From the first line to the last, please print the entries exactly, omitting pictures.

— Data for this task —
/---

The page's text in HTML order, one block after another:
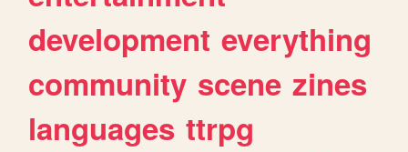
development everything
community scene zines
languages ttrpg
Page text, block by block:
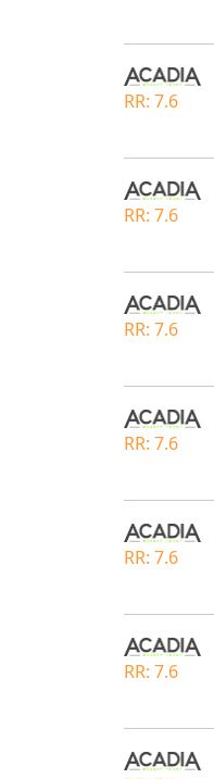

\---

— Response for this exercise —
The page's text in HTML order, one block after another:
development everything
community scene zines
languages ttrpg
Page text, block by block:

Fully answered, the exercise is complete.